右手に行くと四ッ谷方面、左手に行くと水道橋・お茶の水方面となる。
これはその歩道橋の上から水道橋・お茶の水へとつづく神田川を見降ろしたものだ。
これは飯田橋の脇にあるJR飯田橋駅の東口。
この飯田橋駅の上には、わたしが東京に出てきた1970年代からある駅ビルがある。
集合住宅とショッピンクセンター「RAMLA」で構成される古い高層ビルだ。
JR飯田橋駅の西口は新しい。
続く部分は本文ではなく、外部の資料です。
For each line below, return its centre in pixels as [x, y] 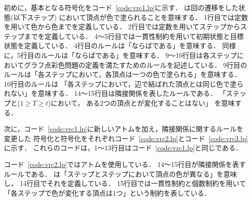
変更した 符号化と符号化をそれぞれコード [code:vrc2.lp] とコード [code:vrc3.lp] [126, 138]
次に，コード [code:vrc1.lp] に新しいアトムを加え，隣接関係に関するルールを [124, 129]
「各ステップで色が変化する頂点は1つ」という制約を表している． [108, 192]
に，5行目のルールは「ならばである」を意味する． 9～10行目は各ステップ [120, 55]
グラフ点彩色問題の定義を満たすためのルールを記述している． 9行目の [135, 64]
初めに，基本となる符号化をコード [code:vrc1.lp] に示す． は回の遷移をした [121, 7]
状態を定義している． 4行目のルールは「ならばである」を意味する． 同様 [120, 46]
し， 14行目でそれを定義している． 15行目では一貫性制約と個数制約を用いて [125, 183]
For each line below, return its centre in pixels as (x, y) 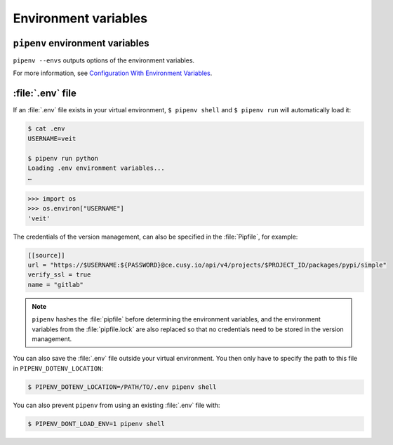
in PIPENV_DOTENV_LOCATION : (58, 368)
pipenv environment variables (81, 43)
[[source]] (46, 255)
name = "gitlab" (56, 285)
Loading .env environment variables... (96, 168)
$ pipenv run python (63, 158)
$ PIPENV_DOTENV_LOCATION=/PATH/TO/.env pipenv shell (122, 387)
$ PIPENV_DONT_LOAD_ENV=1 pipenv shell (96, 424)
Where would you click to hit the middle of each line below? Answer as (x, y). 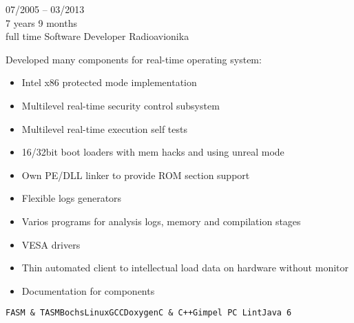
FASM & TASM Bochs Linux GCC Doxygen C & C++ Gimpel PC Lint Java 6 (149, 313)
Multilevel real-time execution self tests (104, 128)
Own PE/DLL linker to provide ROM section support (136, 175)
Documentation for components (88, 290)
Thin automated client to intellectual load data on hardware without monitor (185, 268)
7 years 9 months (42, 22)
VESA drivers (51, 244)
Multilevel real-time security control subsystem (121, 105)
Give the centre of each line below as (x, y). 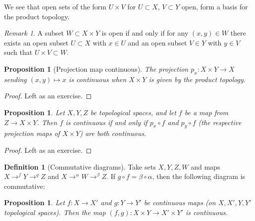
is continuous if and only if (106, 122)
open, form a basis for (215, 6)
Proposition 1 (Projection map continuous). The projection (96, 68)
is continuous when (98, 79)
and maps (205, 166)
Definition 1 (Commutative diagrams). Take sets (80, 166)
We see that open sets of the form (55, 6)
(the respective (220, 122)
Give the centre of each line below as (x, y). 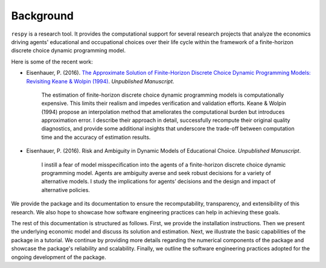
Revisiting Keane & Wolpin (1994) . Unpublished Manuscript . (100, 81)
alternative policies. (66, 190)
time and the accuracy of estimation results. (96, 137)
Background (42, 16)
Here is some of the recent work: (52, 62)
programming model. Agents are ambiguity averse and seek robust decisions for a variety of (156, 173)
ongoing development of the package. (59, 257)
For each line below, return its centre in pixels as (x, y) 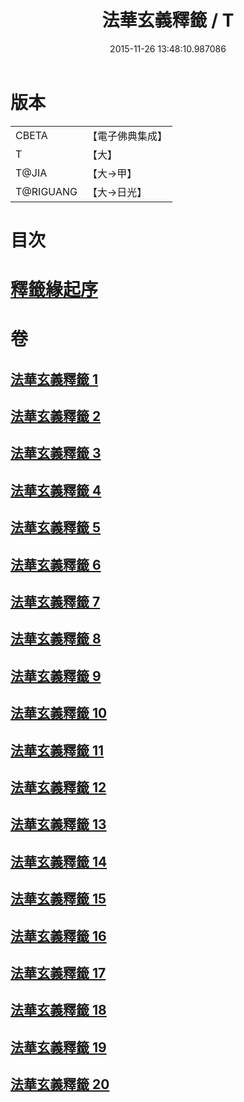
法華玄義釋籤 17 (58, 972)
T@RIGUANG (46, 191)
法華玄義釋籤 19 (58, 1047)
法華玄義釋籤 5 (56, 527)
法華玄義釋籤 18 (58, 1010)
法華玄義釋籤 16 (58, 936)
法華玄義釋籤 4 (56, 490)
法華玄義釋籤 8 (56, 639)
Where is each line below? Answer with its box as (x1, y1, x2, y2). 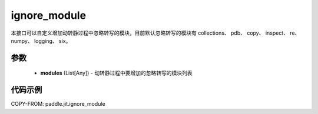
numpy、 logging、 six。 (11, 37, 71, 44)
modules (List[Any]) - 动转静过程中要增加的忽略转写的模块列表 (40, 69, 193, 76)
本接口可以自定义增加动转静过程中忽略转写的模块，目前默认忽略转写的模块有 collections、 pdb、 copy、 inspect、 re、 (11, 29, 300, 36)
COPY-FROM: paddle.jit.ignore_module (11, 100, 105, 108)
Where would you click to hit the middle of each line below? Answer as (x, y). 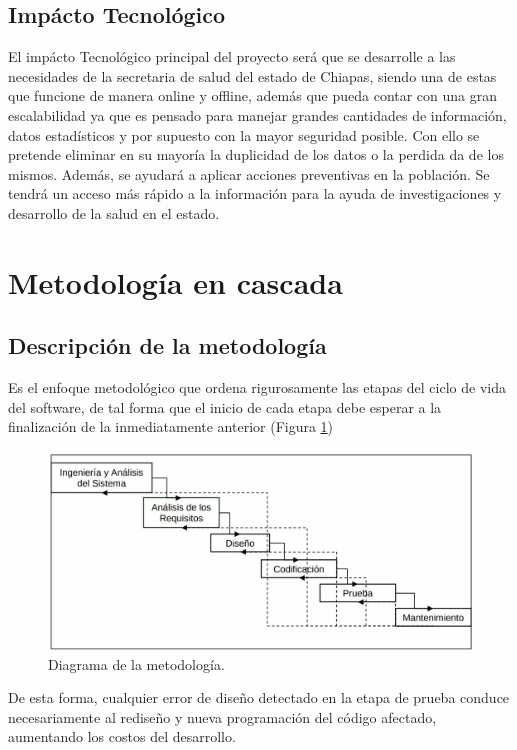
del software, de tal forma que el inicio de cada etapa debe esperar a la (225, 406)
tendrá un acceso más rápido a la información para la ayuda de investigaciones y (255, 193)
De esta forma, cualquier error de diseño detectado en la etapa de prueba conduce (259, 697)
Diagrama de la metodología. (136, 663)
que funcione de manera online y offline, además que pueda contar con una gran (253, 95)
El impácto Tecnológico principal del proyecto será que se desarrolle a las (232, 56)
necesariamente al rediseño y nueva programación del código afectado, (222, 716)
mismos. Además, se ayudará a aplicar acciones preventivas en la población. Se (249, 173)
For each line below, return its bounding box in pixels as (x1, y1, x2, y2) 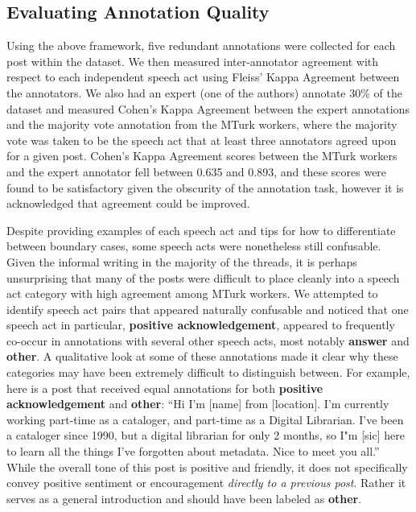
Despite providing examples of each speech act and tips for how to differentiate (6, 221, 396, 238)
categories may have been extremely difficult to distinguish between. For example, (6, 364, 410, 381)
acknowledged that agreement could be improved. (6, 195, 250, 212)
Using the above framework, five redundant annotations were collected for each (6, 37, 396, 54)
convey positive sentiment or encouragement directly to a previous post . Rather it (6, 474, 406, 491)
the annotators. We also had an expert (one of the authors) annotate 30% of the (6, 84, 402, 101)
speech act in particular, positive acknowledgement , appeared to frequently (6, 316, 395, 333)
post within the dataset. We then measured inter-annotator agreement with (6, 52, 378, 69)
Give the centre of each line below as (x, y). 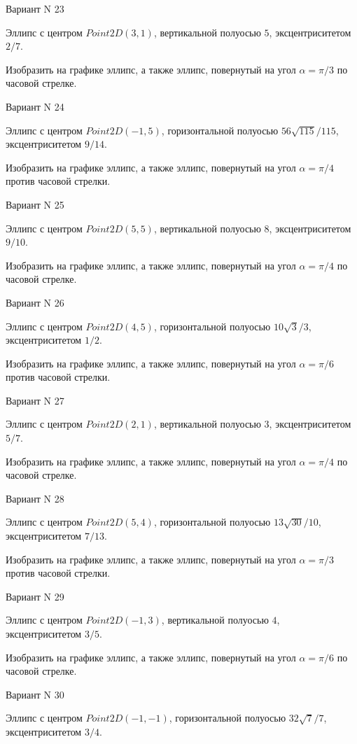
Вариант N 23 (35, 8)
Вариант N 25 (35, 204)
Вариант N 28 (35, 498)
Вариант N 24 (35, 106)
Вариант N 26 (35, 302)
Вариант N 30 (35, 694)
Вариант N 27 (35, 400)
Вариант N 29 (35, 596)
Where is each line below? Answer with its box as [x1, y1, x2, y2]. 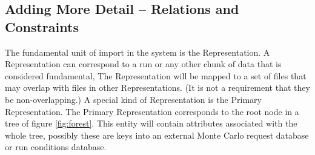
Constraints [5, 17, 79, 36]
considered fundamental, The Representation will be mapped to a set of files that [5, 69, 307, 82]
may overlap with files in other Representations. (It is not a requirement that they [5, 81, 310, 94]
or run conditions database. [5, 140, 107, 153]
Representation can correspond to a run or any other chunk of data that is [5, 58, 282, 70]
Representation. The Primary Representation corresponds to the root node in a [5, 105, 299, 117]
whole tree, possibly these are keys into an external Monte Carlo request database [5, 128, 309, 141]
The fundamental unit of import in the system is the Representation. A [5, 45, 270, 58]
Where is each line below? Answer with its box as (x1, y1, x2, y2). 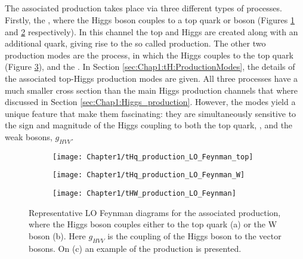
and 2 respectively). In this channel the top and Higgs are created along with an (5, 25, 298, 38)
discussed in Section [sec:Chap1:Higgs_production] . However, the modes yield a (5, 95, 296, 108)
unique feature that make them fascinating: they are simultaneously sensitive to (5, 107, 296, 119)
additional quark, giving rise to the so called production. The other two (5, 37, 266, 50)
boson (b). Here (29, 229, 86, 242)
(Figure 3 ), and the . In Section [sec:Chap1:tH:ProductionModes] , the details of (5, 60, 295, 73)
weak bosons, (5, 130, 52, 143)
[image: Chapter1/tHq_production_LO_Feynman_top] (52, 152, 253, 161)
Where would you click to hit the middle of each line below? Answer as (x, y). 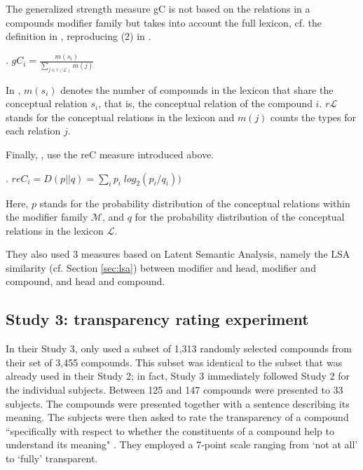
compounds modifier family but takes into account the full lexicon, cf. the (164, 22)
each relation (33, 131)
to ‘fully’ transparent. (52, 458)
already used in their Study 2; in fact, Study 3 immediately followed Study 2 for (178, 376)
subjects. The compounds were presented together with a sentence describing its (178, 403)
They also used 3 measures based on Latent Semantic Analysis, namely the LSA (178, 254)
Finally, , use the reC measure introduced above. (110, 154)
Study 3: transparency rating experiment (157, 319)
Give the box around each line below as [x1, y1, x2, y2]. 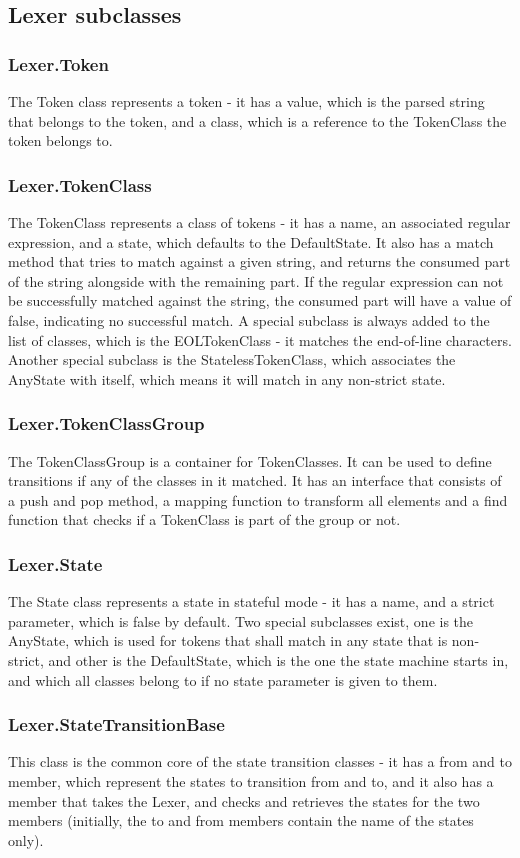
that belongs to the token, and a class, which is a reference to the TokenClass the [8, 110, 507, 131]
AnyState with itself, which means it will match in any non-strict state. [8, 368, 446, 389]
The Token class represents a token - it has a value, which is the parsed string [8, 91, 485, 111]
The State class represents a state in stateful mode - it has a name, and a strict [8, 591, 495, 612]
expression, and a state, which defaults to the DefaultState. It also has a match [8, 231, 494, 252]
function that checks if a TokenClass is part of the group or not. [8, 509, 401, 530]
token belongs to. [8, 130, 113, 151]
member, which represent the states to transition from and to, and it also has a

これだ。
この西口の脇にはまだ江戸城の外濠城壁が残っている。
飯田橋西口の前にはおおきな高層ビルが建っているが、
奥には法政大学のタワーもみえる。
ここから目を西に向けると、賑やかな商店街「神楽坂」の入り口がある。
1590年、飯田喜兵衛という人が徳川家康をこのあたりを案内し、
家康自身がここを「飯田町」と名付けた。
1659年、神田川が隅田川までの江戸城外濠として新たに開削され、
海からの物資が、隅田川、神田川(外濠)を経て、この飯田橋まで運ばれるようになった。
明治時代にはいり、1881年、外濠を跨ぐ橋が架けられ、
その橋が「飯田橋」と名付けられた。
1928年、いまのJR飯田橋駅が出来、
以降、駅周辺の地域名として「飯田橋」の通り名が浸透した。
1659年の神田川開削以降、飯田橋には海からたくさんの物資が運ばれてきた。
米、海産物、材木などが毎日到着し、江戸の山の手一帯の一大物流基地だった。
船着場として水際にたくさんの荷揚場がつくられ、「牛込揚場」と呼ばれた。
その名残として「軽子坂」という坂が神楽坂と並行して残っている。
「軽子」とは「揚場」に着く物資を運ぶ人たちのことだ。
RAMLAの脇にはその記念碑がある。
揚場には荷受業者が軒を連ねている。当時は賑わっていたことだろう。